Thus the unfortunate Canadians in the neighbourhood of the town found
themselves in a frightful dilemma. If they remained faithful to France
their houses would be burnt, their fields laid waste, the little they
had would be destroyed, and they themselves would be trafficked in as if
they were merely furs, while if they made peace with the British the
Indians would be at once let loose upon them. Already the
habitants of the Beauport shore were in dread
of the invading scourge, for on this very day Montcalm wrote to de Lévis:—"I
am afraid that the people of L'Ange-Gardien and Beauport may make peace
with the British, to avoid which we need a strong detachment of Indians
and loyal Canadians to bring them to their senses. And in case the
Indians and Canadians are not sufficient we will, if necessary, send
about a hundred grenadiers and volunteers with officers to back them
up."
Wolfe was quite as sensible as any of his officers to the misfortunes of
which he was a witness and of which he was the principal author, but he
thought that therein lay his best means of disarming the population,
weakening the enemy, and perhaps even obliging him to leave his
trenches. This was his principal object, for he felt sure of victory in
case he could bring on a general engagement, since he had three times as
many regulars as the enemy, and hardly took into any consideration the
Canadian militia, whom he thoroughly despised.
Since he had succeeded in getting above Quebec he had carefully examined
the entire length of the cliff as far up as Cap Rouge. Everywhere it
seemed inaccessible, being almost perpendicular, and bathed at its foot
by the waters of the river. Then, as now, a fringe of spruce, pines,
beeches, oaks, balsams, etc., crowned its summit, and the rare spots
where the cliff was depressed, or cut through to allow some torrent to
pour over its brink, were occupied by bodies of the enemy. One of these
openings, a little less than a mile below Sillery, was situated in the
cove with which his name is now inseparably linked, and upon it in
particular his glasses dwelt long and carefully, but it, like the
others, seemed to be too well guarded to offer any hope of a successful
attack. What Montcalm most feared, as we have seen, was that Wolfe would
strongly establish himself on some accessible point on the north shore
under the cover of his vessels, and it is hard to understand why he did
not do so, since, in that case, he could have cut off the French from
their supplies, and forced them to meet him in the open. A victory
would, in a few days, have given him possession of Quebec without
another blow, for hunger would have forced it to capitulate, and its
capture would lead to the fall of the entire colony. Whatever the
explanation may be, he returned to the Falls more firmly convinced than
ever of the difficulty of the undertaking.
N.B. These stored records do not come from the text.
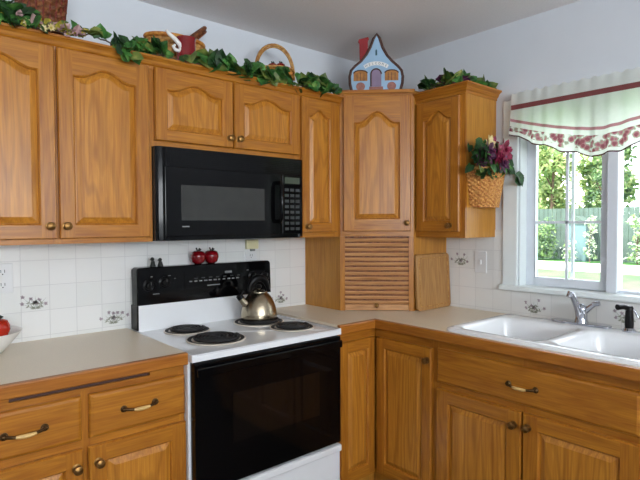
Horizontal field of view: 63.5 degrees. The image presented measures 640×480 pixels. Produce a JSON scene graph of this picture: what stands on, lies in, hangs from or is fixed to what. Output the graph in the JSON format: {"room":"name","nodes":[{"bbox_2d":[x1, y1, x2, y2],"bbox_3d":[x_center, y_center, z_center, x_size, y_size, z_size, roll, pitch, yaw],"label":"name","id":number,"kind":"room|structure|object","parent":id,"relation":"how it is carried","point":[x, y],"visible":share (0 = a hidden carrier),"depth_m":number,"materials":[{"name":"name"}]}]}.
{"room":"kitchen","nodes":[
{"label":"kitchen","id":0,"kind":"room"},
{"bbox_2d":[0,0,356,342],"bbox_3d":[-1.497,0.129,1.942,5.050,2.424,0.157,-2,2,-41],"label":"wall","id":1,"kind":"structure","parent":0,"point":[60,290],"depth_m":2.34,"materials":[{"name":"tile"}]},
{"bbox_2d":[0,263,12,292],"bbox_3d":[-1.254,0.152,2.045,0.072,0.118,0.007,-2,2,-41],"label":"power outlet","id":2,"kind":"object","parent":1,"relation":"attached to","point":[6,269],"visible":1,"depth_m":2.05,"materials":[{"name":"white plastic"}]},
{"bbox_2d":[0,268,6,275],"bbox_3d":[-1.253,0.126,2.042,0.032,0.028,0.003,-2,2,-41],"label":"socket","id":3,"kind":"object","parent":2,"relation":"attached to","point":[3,271],"depth_m":2.04,"materials":[{"name":"white plastic"}]},
{"bbox_2d":[0,281,7,288],"bbox_3d":[-1.253,0.178,2.044,0.032,0.028,0.003,-2,2,-41],"label":"socket","id":4,"kind":"object","parent":2,"relation":"attached to","point":[3,284],"depth_m":2.05,"materials":[{"name":"white plastic"}]},
{"bbox_2d":[19,296,47,308],"bbox_3d":[-1.173,0.254,2.121,0.103,0.063,0.001,-2,2,-41],"label":"flower","id":5,"kind":"object","parent":1,"relation":"on","point":[25,302],"depth_m":2.12,"materials":[{"name":"white tile"}]},
{"bbox_2d":[0,22,152,245],"bbox_3d":[-1.048,-0.363,1.982,0.721,0.752,0.361,-2,2,-41],"label":"upper cabinet","id":6,"kind":"object","parent":1,"relation":"attached to","point":[76,153],"visible":1,"depth_m":1.90,"materials":[{"name":"brown wood"}]},
{"bbox_2d":[0,0,48,33],"bbox_3d":[-1.091,-0.797,1.767,0.282,0.160,0.188,-2,2,-41],"label":"ivy garland","id":7,"kind":"object","parent":6,"relation":"on","point":[8,8],"visible":0.91,"depth_m":1.76,"materials":[{"name":"green plant"}]},
{"bbox_2d":[14,0,67,35],"bbox_3d":[-1.046,-0.836,1.944,0.187,0.266,0.188,-2,2,-41],"label":"woven basket","id":8,"kind":"object","parent":6,"relation":"on","point":[54,10],"visible":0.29,"depth_m":1.89,"materials":[{"name":"brown wicker"}]},
{"bbox_2d":[1,10,90,37],"bbox_3d":[-0.973,-0.761,1.827,0.301,0.065,0.082,-2,2,-41],"label":"flower garland","id":9,"kind":"object","parent":6,"relation":"on","point":[62,25],"visible":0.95,"depth_m":1.85,"materials":[{"name":"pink plant"}]},
{"bbox_2d":[71,20,143,64],"bbox_3d":[-0.809,-0.746,1.981,0.267,0.152,0.101,-1,2,-10],"label":"ivy garland","id":10,"kind":"object","parent":6,"relation":"on","point":[123,45],"visible":0.88,"depth_m":1.97,"materials":[{"name":"green plant"}]},
{"bbox_2d":[99,311,128,323],"bbox_3d":[-0.927,0.346,2.334,0.135,0.063,0.001,-2,2,-41],"label":"flower","id":11,"kind":"object","parent":1,"relation":"on","point":[105,317],"depth_m":2.33,"materials":[{"name":"white tile"}]},
{"bbox_2d":[0,238,304,342],"bbox_3d":[-0.678,0.009,2.543,2.680,0.820,0.006,-2,2,-41],"label":"backsplash","id":12,"kind":"structure","parent":1,"relation":"attached to","point":[78,283],"depth_m":2.28,"materials":[{"name":"tile"}]},
{"bbox_2d":[150,55,301,158],"bbox_3d":[-0.486,-0.576,2.458,0.762,0.361,0.361,-2,2,-41],"label":"upper cabinet","id":13,"kind":"object","parent":1,"relation":"attached to","point":[192,107],"visible":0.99,"depth_m":2.30,"materials":[{"name":"brown wood"}]},
{"bbox_2d":[143,26,206,57],"bbox_3d":[-0.663,-0.867,2.385,0.301,0.298,0.178,-2,2,-41],"label":"wicker basket","id":14,"kind":"object","parent":13,"relation":"on","point":[162,35],"visible":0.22,"depth_m":2.30,"materials":[{"name":"beige wicker"}]},
{"bbox_2d":[165,29,195,62],"bbox_3d":[-0.611,-0.807,2.257,0.145,0.185,0.085,-2,2,-41],"label":"crock","id":15,"kind":"object","parent":13,"relation":"on","point":[185,44],"visible":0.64,"depth_m":2.23,"materials":[{"name":"red ceramic"}]},
{"bbox_2d":[131,35,301,92],"bbox_3d":[-0.431,-0.783,2.322,0.864,0.137,0.173,-2,2,-41],"label":"ivy garland","id":16,"kind":"object","parent":13,"relation":"on","point":[217,59],"visible":0.95,"depth_m":2.27,"materials":[{"name":"green plant"}]},
{"bbox_2d":[151,146,302,240],"bbox_3d":[-0.465,-0.200,2.454,0.766,0.388,0.395,-2,2,-41],"label":"microwave","id":17,"kind":"object","parent":13,"relation":"attached to","point":[197,194],"visible":0.99,"depth_m":2.29,"materials":[{"name":"black metal"}]},
{"bbox_2d":[255,43,294,80],"bbox_3d":[-0.234,-0.872,2.678,0.217,0.286,0.210,-2,2,-41],"label":"wicker basket","id":18,"kind":"object","parent":13,"relation":"on","point":[272,45],"visible":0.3,"depth_m":2.66,"materials":[{"name":"beige wicker"}]},
{"bbox_2d":[245,249,256,260],"bbox_3d":[-0.374,0.058,2.797,0.072,0.118,0.007,-2,2,-41],"label":"power outlet","id":19,"kind":"object","parent":1,"relation":"attached to","point":[249,255],"visible":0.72,"depth_m":2.79,"materials":[{"name":"white plastic"}]},
{"bbox_2d":[245,240,257,250],"bbox_3d":[-0.366,0.029,2.783,0.074,0.062,0.023,-2,2,-41],"label":"plug","id":20,"kind":"object","parent":19,"relation":"attached to","point":[252,245],"visible":1,"depth_m":2.77,"materials":[{"name":"beige plastic"}]},
{"bbox_2d":[272,291,287,302],"bbox_3d":[-0.230,0.324,2.931,0.120,0.069,0.001,-2,2,-41],"label":"flower","id":21,"kind":"object","parent":1,"relation":"on","point":[278,296],"depth_m":2.94,"materials":[{"name":"white tile"}]},
{"bbox_2d":[297,87,343,237],"bbox_3d":[-0.086,-0.393,2.806,0.288,0.752,0.361,-2,2,-41],"label":"upper cabinet","id":22,"kind":"object","parent":1,"relation":"attached to","point":[319,117],"visible":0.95,"depth_m":2.69,"materials":[{"name":"brown wood"}]},
{"bbox_2d":[294,72,341,96],"bbox_3d":[-0.001,-0.797,2.662,0.341,0.138,0.149,-2,2,-41],"label":"ivy garland","id":23,"kind":"object","parent":22,"relation":"on","point":[320,83],"visible":0.98,"depth_m":2.62,"materials":[{"name":"green plant"}]},
{"bbox_2d":[137,0,579,61],"bbox_3d":[0.017,-1.106,0.016,5.200,0.150,5.000,-2,2,-41],"label":"ceiling","id":24,"kind":"structure","parent":0,"point":[331,27],"depth_m":2.59,"materials":[{"name":"paint"}]},
{"bbox_2d":[394,0,639,330],"bbox_3d":[1.937,0.122,1.696,0.157,2.424,4.700,-2,2,-41],"label":"wall","id":25,"kind":"structure","parent":0,"point":[578,40],"depth_m":2.60,"materials":[{"name":"paint"}]},
{"bbox_2d":[413,80,501,237],"bbox_3d":[0.717,-0.398,2.737,0.330,0.765,0.338,-2,2,-41],"label":"upper cabinet","id":26,"kind":"object","parent":25,"relation":"attached to","point":[450,117],"visible":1,"depth_m":2.64,"materials":[{"name":"brown wood"}]},
{"bbox_2d":[417,68,497,89],"bbox_3d":[0.719,-0.810,2.659,0.423,0.106,0.196,0,2,-4],"label":"ivy garland","id":27,"kind":"object","parent":26,"relation":"on","point":[448,78],"visible":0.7,"depth_m":2.64,"materials":[{"name":"green plant"}]},
{"bbox_2d":[465,166,504,207],"bbox_3d":[0.863,-0.264,2.603,0.284,0.198,0.123,-2,2,-41],"label":"basket","id":28,"kind":"object","parent":26,"relation":"hanging from","point":[486,192],"visible":0.8,"depth_m":2.56,"materials":[{"name":"wicker"}]},
{"bbox_2d":[465,135,523,186],"bbox_3d":[0.869,-0.398,2.573,0.360,0.260,0.136,-2,2,-41],"label":"flower arrangement","id":29,"kind":"object","parent":28,"relation":"in","point":[489,152],"visible":1,"depth_m":2.52,"materials":[{"name":"burgundy petal"},{"name":"cream petal"},{"name":"green leaf"}]},
{"bbox_2d":[451,253,468,264],"bbox_3d":[0.786,0.106,2.919,0.001,0.071,0.121,-2,2,-41],"label":"flower","id":30,"kind":"object","parent":25,"relation":"on","point":[456,258],"depth_m":2.92,"materials":[{"name":"white tile"}]},
{"bbox_2d":[475,251,486,272],"bbox_3d":[0.871,0.119,2.812,0.012,0.118,0.072,-2,2,-41],"label":"wall plate","id":31,"kind":"object","parent":25,"relation":"attached to","point":[480,256],"visible":1,"depth_m":2.81,"materials":[{"name":"white plastic"}]},
{"bbox_2d":[524,299,545,312],"bbox_3d":[1.075,0.329,2.589,0.001,0.074,0.113,-2,2,-41],"label":"flower","id":32,"kind":"object","parent":25,"relation":"on","point":[530,305],"depth_m":2.59,"materials":[{"name":"white tile"}]},
{"bbox_2d":[446,230,639,330],"bbox_3d":[1.204,0.184,2.440,0.006,0.460,2.580,-2,2,-41],"label":"backsplash","id":33,"kind":"structure","parent":25,"relation":"attached to","point":[470,289],"depth_m":2.75,"materials":[{"name":"tile"}]},
{"bbox_2d":[499,100,639,302],"bbox_3d":[1.336,-0.222,2.364,0.184,0.975,1.030,-2,2,-41],"label":"window","id":34,"kind":"structure","parent":25,"relation":"in","point":[609,287],"depth_m":2.58,"materials":[{"name":"white paint"}]},
{"bbox_2d":[509,67,639,156],"bbox_3d":[1.252,-0.550,2.297,0.084,0.363,0.852,-2,2,-41],"label":"window valance","id":35,"kind":"object","parent":34,"relation":"attached to","point":[594,116],"visible":1,"depth_m":2.33,"materials":[{"name":"white fabric"}]},
{"bbox_2d":[613,309,639,322],"bbox_3d":[1.349,0.338,2.271,0.001,0.059,0.120,-2,2,-41],"label":"flower","id":36,"kind":"object","parent":25,"relation":"on","point":[618,315],"depth_m":2.29,"materials":[{"name":"white tile"}]},
{"bbox_3d":[0.028,1.452,0.096,5.200,0.120,5.000,-2,2,-41],"label":"floor","id":37,"kind":"structure","parent":0,"visible":0},
{"bbox_2d":[0,366,185,479],"bbox_3d":[-0.952,0.900,1.912,0.722,0.880,0.625,-2,2,-41],"label":"base cabinet","id":38,"kind":"object","parent":37,"relation":"on","point":[133,427],"visible":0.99,"depth_m":1.73,"materials":[{"name":"brown wood"}]},
{"bbox_2d":[0,328,187,400],"bbox_3d":[-0.960,0.440,1.905,0.722,0.044,0.614,-2,2,-41],"label":"countertop","id":39,"kind":"structure","parent":38,"relation":"on","point":[27,368],"depth_m":1.83,"materials":[{"name":"laminate"}]},
{"bbox_2d":[0,326,21,353],"bbox_3d":[-1.205,0.375,1.842,0.256,0.092,0.256,-2,2,-41],"label":"fruit bowl","id":40,"kind":"object","parent":39,"relation":"on","point":[5,341],"visible":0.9,"depth_m":1.84,"materials":[{"name":"white ceramic"}]},
{"bbox_2d":[0,315,10,335],"bbox_3d":[-1.162,0.312,1.861,0.084,0.092,0.084,-2,2,-41],"label":"apple","id":41,"kind":"object","parent":40,"relation":"in","point":[5,328],"visible":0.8,"depth_m":1.85,"materials":[{"name":"red food"}]},
{"bbox_2d":[131,260,341,479],"bbox_3d":[-0.381,0.723,2.370,0.750,1.200,0.654,-2,2,-41],"label":"electric range","id":42,"kind":"object","parent":37,"relation":"on","point":[263,398],"visible":0.85,"depth_m":2.20,"materials":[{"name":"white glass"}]},
{"bbox_2d":[150,257,155,266],"bbox_3d":[-0.777,0.101,2.399,0.031,0.044,0.026,-2,2,-41],"label":"shaker","id":43,"kind":"object","parent":42,"relation":"on","point":[152,264],"visible":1,"depth_m":2.39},
{"bbox_2d":[157,258,162,265],"bbox_3d":[-0.749,0.103,2.423,0.031,0.039,0.026,-2,2,-41],"label":"shaker","id":44,"kind":"object","parent":42,"relation":"on","point":[160,263],"visible":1,"depth_m":2.42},
{"bbox_2d":[190,248,205,263],"bbox_3d":[-0.601,0.077,2.550,0.074,0.081,0.074,-2,2,-41],"label":"shaker","id":45,"kind":"object","parent":42,"relation":"on","point":[197,257],"visible":1,"depth_m":2.52,"materials":[{"name":"red ceramic"}]},
{"bbox_2d":[205,247,218,262],"bbox_3d":[-0.545,0.076,2.597,0.074,0.081,0.074,-2,2,-41],"label":"shaker","id":46,"kind":"object","parent":42,"relation":"on","point":[212,256],"visible":0.95,"depth_m":2.57,"materials":[{"name":"red ceramic"}]},
{"bbox_2d":[137,314,340,362],"bbox_3d":[-0.365,0.421,2.339,0.748,0.029,0.560,-2,2,-41],"label":"cooktop","id":47,"kind":"object","parent":42,"relation":"in","point":[224,338],"depth_m":2.25,"materials":[{"name":"white metal"}]},
{"bbox_2d":[236,274,276,320],"bbox_3d":[-0.303,0.278,2.566,0.181,0.219,0.181,0,2,11],"label":"kettle","id":48,"kind":"object","parent":42,"relation":"on","point":[258,305],"visible":1,"depth_m":2.51,"materials":[{"name":"metal"}]},
{"bbox_2d":[338,328,435,479],"bbox_3d":[0.334,0.872,2.804,0.864,0.870,0.944,-2,2,-41],"label":"base cabinet","id":49,"kind":"object","parent":37,"relation":"on","point":[388,378],"visible":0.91,"depth_m":2.49,"materials":[{"name":"brown wood"}]},
{"bbox_2d":[276,304,639,382],"bbox_3d":[0.803,0.424,2.244,0.867,0.047,2.394,-2,2,-41],"label":"countertop","id":50,"kind":"structure","parent":49,"relation":"on","point":[432,324],"depth_m":2.43,"materials":[{"name":"laminate"}]},
{"bbox_2d":[305,236,445,310],"bbox_3d":[0.312,0.179,2.906,0.826,0.405,0.261,0,2,4],"label":"appliance garage","id":51,"kind":"object","parent":50,"relation":"on","point":[342,273],"visible":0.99,"depth_m":2.82,"materials":[{"name":"oak"},{"name":"oak veneer"},{"name":"oak grain"}]},
{"bbox_2d":[334,89,418,235],"bbox_3d":[0.321,-0.419,2.993,0.596,0.785,0.603,-2,2,-41],"label":"upper cabinet","id":52,"kind":"object","parent":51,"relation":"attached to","point":[378,126],"visible":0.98,"depth_m":2.77,"materials":[{"name":"brown wood"}]},
{"bbox_2d":[348,33,403,89],"bbox_3d":[0.304,-0.958,2.805,0.300,0.313,0.053,0,2,4],"label":"plaque","id":53,"kind":"object","parent":52,"relation":"on","point":[375,69],"visible":0.98,"depth_m":2.79,"materials":[{"name":"blue paint"}]},
{"bbox_2d":[414,253,450,310],"bbox_3d":[0.628,0.228,2.876,0.294,0.305,0.035,-2,2,-41],"label":"cutting board","id":54,"kind":"object","parent":50,"relation":"on","point":[432,274],"visible":1,"depth_m":2.86,"materials":[{"name":"brown wood"}]},
{"bbox_2d":[447,314,639,366],"bbox_3d":[1.025,0.473,2.156,0.555,0.170,0.840,-2,2,-41],"label":"sink","id":55,"kind":"object","parent":50,"relation":"in","point":[614,345],"visible":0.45,"depth_m":2.18,"materials":[{"name":"ceramic"}]},
{"bbox_2d":[615,304,638,332],"bbox_3d":[1.285,0.327,2.176,0.090,0.118,0.054,-1,2,-11],"label":"sprayer","id":56,"kind":"object","parent":55,"relation":"on","point":[629,310],"visible":1,"depth_m":2.17,"materials":[{"name":"black plastic"}]},
{"bbox_2d":[551,291,611,328],"bbox_3d":[1.156,0.304,2.317,0.111,0.156,0.260,-2,2,-41],"label":"faucet","id":57,"kind":"object","parent":50,"relation":"on","point":[581,310],"visible":1,"depth_m":2.31,"materials":[{"name":"silver metal"}]},
{"bbox_2d":[436,341,639,479],"bbox_3d":[1.002,0.888,2.197,0.640,0.870,0.845,-2,2,-41],"label":"base cabinet","id":58,"kind":"object","parent":37,"relation":"on","point":[499,416],"visible":0.98,"depth_m":1.99,"materials":[{"name":"brown wood"}]},
{"label":"outside","id":59,"kind":"structure","parent":0,"visible":0},
{"bbox_2d":[538,245,639,290],"bbox_3d":[17.316,0.505,37.763,69.600,0.200,90.000,-2,2,-41],"label":"lawn","id":60,"kind":"structure","parent":59,"point":[629,282],"depth_m":16.21,"materials":[{"name":"green plant"}]},
{"bbox_2d":[538,216,558,258],"bbox_3d":[9.829,-0.124,23.419,1.649,2.016,1.765,-2,2,-41],"label":"shrub","id":61,"kind":"object","parent":60,"relation":"on","point":[551,227],"visible":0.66,"depth_m":23.05,"materials":[{"name":"green plant"}]},
{"bbox_2d":[538,149,571,208],"bbox_3d":[13.797,-3.672,31.307,3.424,8.582,3.176,-2,2,-41],"label":"leafy tree","id":62,"kind":"object","parent":60,"relation":"on","point":[561,174],"visible":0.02,"depth_m":30.43,"materials":[{"name":"green plant"}]},
{"bbox_2d":[538,145,578,213],"bbox_3d":[12.107,-2.819,26.909,2.558,7.166,2.709,-2,2,-41],"label":"leafy tree","id":63,"kind":"object","parent":60,"relation":"on","point":[553,196],"visible":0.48,"depth_m":26.80,"materials":[{"name":"green plant"}]},
{"bbox_2d":[560,241,577,261],"bbox_3d":[10.612,0.460,22.047,0.741,0.933,0.748,-2,2,-41],"label":"flowering shrub","id":64,"kind":"object","parent":60,"relation":"on","point":[569,248],"visible":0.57,"depth_m":21.95,"materials":[{"name":"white plant"}]},
{"bbox_2d":[568,216,591,261],"bbox_3d":[11.249,-0.073,22.495,0.750,1.950,1.010,-2,2,-41],"label":"garden shed","id":65,"kind":"object","parent":60,"relation":"on","point":[580,228],"visible":0.4,"depth_m":22.16,"materials":[{"name":"blue"}]},
{"bbox_2d":[538,207,639,262],"bbox_3d":[12.580,-0.232,21.820,0.100,2.300,18.000,-2,2,-41],"label":"fence","id":66,"kind":"object","parent":60,"relation":"on","point":[558,214],"visible":0.2,"depth_m":22.57,"materials":[{"name":"green wood"}]},
{"bbox_2d":[582,215,597,262],"bbox_3d":[11.147,-0.046,21.392,0.638,1.973,0.610,0,2,-3],"label":"flowering shrub","id":67,"kind":"object","parent":60,"relation":"on","point":[592,226],"visible":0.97,"depth_m":21.40,"materials":[{"name":"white plant"}]},
{"bbox_2d":[576,145,638,245],"bbox_3d":[13.749,-2.262,24.886,2.727,6.167,2.650,-2,2,-41],"label":"leafy tree","id":68,"kind":"object","parent":60,"relation":"on","point":[589,196],"visible":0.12,"depth_m":24.38,"materials":[{"name":"green plant"}]},
{"bbox_2d":[576,154,639,207],"bbox_3d":[15.955,-3.809,28.727,3.244,9.001,3.386,-2,2,-41],"label":"leafy tree","id":69,"kind":"object","parent":60,"relation":"on","point":[585,170],"visible":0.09,"depth_m":28.71,"materials":[{"name":"green plant"}]},
{"bbox_2d":[624,214,639,263],"bbox_3d":[12.569,-0.079,20.398,1.005,2.090,0.977,0,2,15],"label":"shrub","id":70,"kind":"object","parent":60,"relation":"on","point":[635,257],"visible":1,"depth_m":20.39,"materials":[{"name":"green plant"}]},
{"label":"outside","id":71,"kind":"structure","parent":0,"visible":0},
{"bbox_2d":[538,261,639,274],"bbox_3d":[3.841,0.810,26.213,3.700,0.015,90.000,-2,2,-41],"label":"pavement","id":72,"kind":"structure","parent":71,"point":[584,267],"depth_m":18.95,"materials":[{"name":"concrete"}]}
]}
The Beauport shore still
seemed to him to be the most vulnerable point, and, after a long
examination, he came to the conclusion that he might entice Montcalm out
of his trenches by attacking the redoubts which he had built on the
beach.
Coming from Montmorency towards Quebec the cliffs incline is gradual,
and it divides into many slopes of easy access. Near the Beauport River
a ravine is formed, and the slope from Maizerets becomes a mere incline
running down to the level of the tide. Along the beach is a great
estuary about one mile" wide. On the beach, about a quarter of a mile
from the Falls, was Johnstone's redoubt, which had been noted by Wolfe,
and a more important one, a little to the east, guarded the ford. The
trenches along the top of the cliff were supplied with redans whose fire
crossed. Behind this ran several lines of defences, erected to protect
the troops from the English batteries on the left side of the Falls,
which overlooked the right side and enfiladed the trenches. The entire
artillery of this wing consisted of twenty pieces, covering the
Montmorency River on the one side and the St. Lawrence on the other.
Wolfe's plan was to divide the French forces by threatening the camp at
three points at once. One feint would be made on the right and another
on the extreme left, the first at La Canardi&re and the second at the
winter ford, while the real attack was to be made upon de Levis' camp.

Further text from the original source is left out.